1. 程式人生 > >速度之王 — LZ4壓縮演算法(二)

速度之王 — LZ4壓縮演算法(二)

LZ4 (Extremely Fast Compression algorithm)

作者:Yann Collet

本文作者:zhangskd @ csdn blog

LZ4格式

The compressed block is composed of sequences.

每個資料塊可以壓縮成若干個序列,格式如下:

(1) literals

length of literals. If it is 0, then there is no literal. If it is 15, then we need to add some more bytes to indicate the

full length. Each additional byte then represent a value of 0 to 255, which is added to the previous value to produce

a total length. When the byte value is 255, another byte is output.

literals are uncompressed bytes, to be copied as-is.

(2) match

offset. It represents the position of the match to be copied from.

Note that 0 is an invalid value, never used. 1 means "current position - 1 byte".

The maximum offset value is really 65535. The value is stored using "little endian" format.

matchlength. There is an baselength to apply, which is the minimum length of a match called minmatch.

This minimum is 4. As a consequence, a value of 0 means a match length of 4 bytes, and a value of 15 means a

match length of 19+ bytes. (Similar to literal length)

(3) rules

1. The last 5 bytes are always literals.

2. The last match cannot start within the last 12 bytes.

So a file within less than 13 bytes can only be represented as literals.

(4) scan strategy

a single-cell wide hash table.

Each position in the input data block gets "hashed", using the first 4 bytes (minimatch). Then the position is stored

at the hashed position. Obviously, the smaller the table, the more collisions we get, reducing compression

effectiveness. The decoder do not care of the method used to find matches, and requires no addtional memory.

(5) Streaming format

實現

(1) 雜湊表

Each position in the input data block gets "hashed", using the first 4 bytes (minimatch). Then the position is stored

at the hashed position. Obviously, the smaller the table, the more collisions we get, reducing compression

effectiveness. The decoder do not care of the method used to find matches, and requires no addtional memory.

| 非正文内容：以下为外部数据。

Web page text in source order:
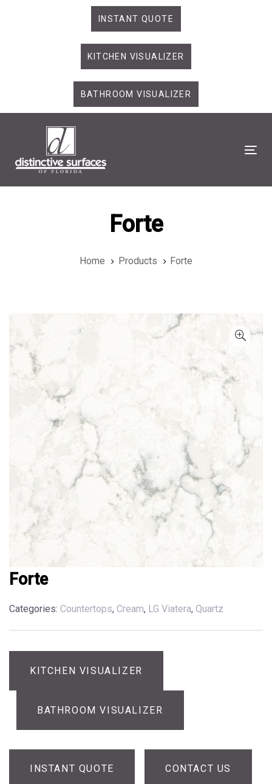
INSTANT QUOTE
KITCHEN VISUALIZER
BATHROOM VISUALIZER
Forte
Home Products Forte
Forte
Categories: Countertops, Cream, LG Viatera, Quartz
KITCHEN VISUALIZER
BATHROOM VISUALIZER
INSTANT QUOTE CONTACT US
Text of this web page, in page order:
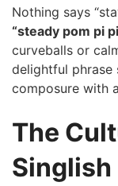
Nothing says
“steady pom pi⁢
⁣curveballs or
delightful⁣ phrase⁢
composure with⁣
The
Singlish
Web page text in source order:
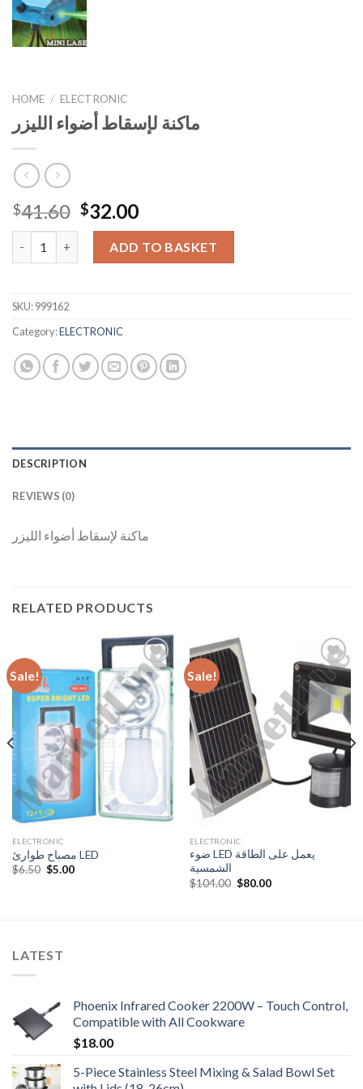
HOME / ELECTRONIC
ماكنة لإسقاط أضواء الليزر
$41.60 Original
price
was:
$41.60.
$32.00Current
price
is:
$32.00.
ADD TO BASKET
SKU:999162
Category:ELECTRONIC
DESCRIPTION
REVIEWS (0)
ماكنة لإسقاط أضواء الليزر
RELATED PRODUCTS
Sale!
Add to
Wishlist
ELECTRONIC
مصباح طوارئ LED
$6.50 Original
$5.00Current
Sale!
Add to
Wishlist
ELECTRONIC
ضوء LED يعمل على الطاقة
الشمسية
$104.00 Original
$80.00Current
LATEST
Phoenix Infrared Cooker 2200W – Touch Control,
Compatible with All Cookware
$18.00
5-Piece Stainless Steel Mixing & Salad Bowl Set
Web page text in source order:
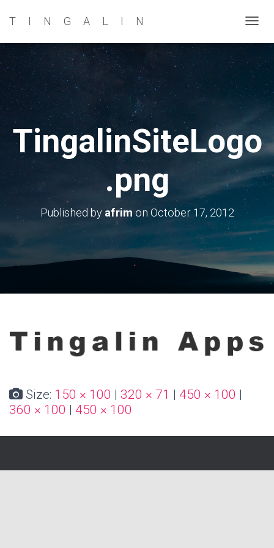
TINGALIN
O
G
G
E
N
A
V
I
G
A
T
I
O
N
TingalinSiteLogo
.png
Published by afrim on October 17, 2012
Size: 150 × 100 | 320 × 71 | 450 × 100 |
360 × 100 | 450 × 100
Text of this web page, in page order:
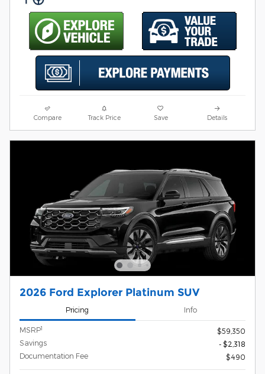
Compare Track Price Save Details
2026 Ford Explorer Platinum SUV
Pricing Info
MSRP1
$59,350
Savings
- $2,318
Documentation Fee
$490
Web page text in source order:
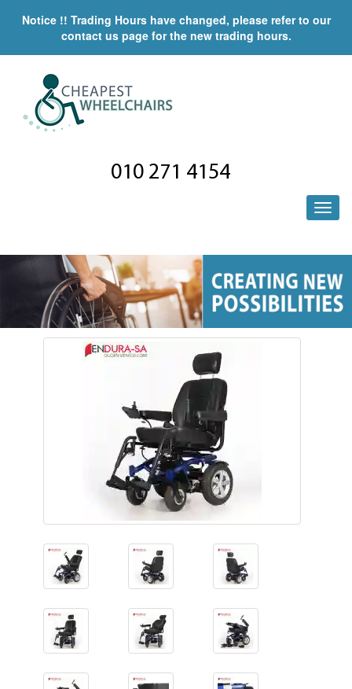
Notice !! Trading Hours have changed, please refer to our
contact us page for the new trading hours.
010 271 4154
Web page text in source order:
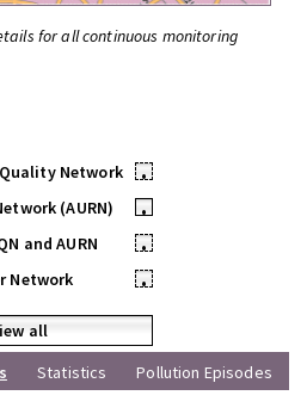
for all continuous monitoring
Network
•
(AURN)
•
and AURN
•
Network
•
all
Statistics Pollution Episodes
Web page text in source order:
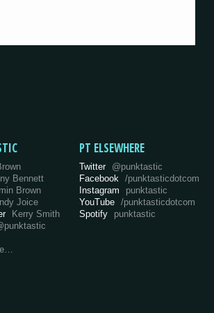
Bennett
Brown
Joice
Kerry Smith
PT ELSEWHERE
Twitter @punktastic
Facebook
/punktasticdotcom
Instagram
punktastic
YouTube /punktasticdotcom
Spotify
punktastic
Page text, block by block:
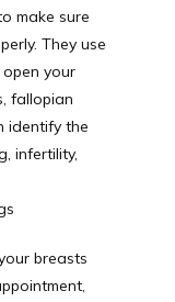
make sure
They use
your
fallopian
identify the
infertility,
breasts
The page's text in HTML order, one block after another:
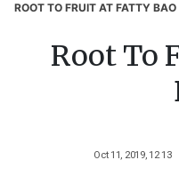
ROOT TO FRUIT AT FATTY BAO
Root To
Oct 11, 2019, 12 13
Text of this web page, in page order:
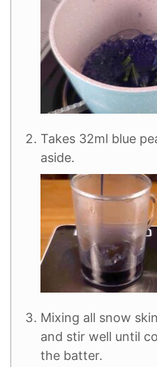
Takes 32ml blue
aside.
Mixing all snow
and stir well until
the batter.
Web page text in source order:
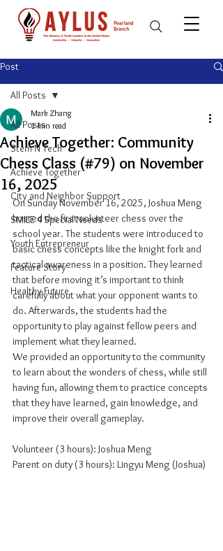
Post
All Posts
Stem N Tech
Achieve Together
City and Neighbor Support
SMILE 4 Special Needs
Youth Entrepreneur
Feature Story
Healthy Future
All Posts
Achieve Together: Community
Chess Class (#79) on November
16, 2025
Mark Zhang
1 min read
On Sunday November 16, 2025, Joshua Meng
hosted the first volunteer chess over the
school year. The students were introduced to
basic chess concepts like the knight fork and
tactical awareness in a position. They learned
that before moving it’s important to think
carefully about what your opponent wants to
do. Afterwards, the students had the
opportunity to play against fellow peers and
implement what they learned.
We provided an opportunity to the community
to learn about the wonders of chess, while still
having fun, allowing them to practice concepts
that they have learned, gain knowledge, and
improve their overall gameplay.
Volunteer (3 hours): Joshua Meng
Parent on duty (3 hours): Lingyu Meng (Joshua)
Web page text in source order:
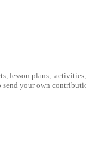
lesson plans,
your own

LZ4使用雜湊表來查詢匹配字串。這個雜湊表的對映關係(key, value):

key為4個位元組的二進位制值。

value為這4個位元組在塊中的位置。

/* Default value is 14, for 16KB, which nicely fits into Intel x86 L1 cache。
 * Increasing memory usage improves compression ratio
 * Reduced memory usage can improve speed, due to cache effect
 */

#define MEMORY_USAGE 14
#define LZ4_HASHLOG (MEMORY_USAGE - 2) /* 雜湊桶位數12 */
#define HASHTABLESIZE (1 << MEMORY_USAGE) /* 雜湊表大小2^14 = 16K */
#define HASHNBCELLS4 (1 << LZ4_HASHLOG) /* 雜湊桶個數2^12 = 4K */

選擇雜湊表的大小時,要做一個權衡:

1. 側重壓縮比,則雜湊表可以大一些。

2. 側重壓縮速度,則雜湊表應該適中,以便能裝入L1 cache。

預設的雜湊表使用的記憶體為16KB,能裝進L1 cache,這也是LZ4壓縮速度快的一個原因。

當前主流的Intel X86 L1 Data Cache為32KB,所以建議雜湊表不要超過此大小。

typedef enum { byPtr, byU32, byU16} tableType_t;

雜湊表儲存的資料為“位置”,分三種情況:

1. inputSize小於64KB時,使用byU16,表示16位的偏移值即可。

2. inputSize大於64KB時:

    2.1 指標大小為8位元組,使用byU32,表示32位的偏移值,如果用指標不划算。

    2.2 指標大小為4位元組,使用byPtr,表示32位的指標。

採用整數雜湊演算法。

2654435761U是2到2^32的黃金分割素數,2654435761 / 4294967296 = 0.618033987。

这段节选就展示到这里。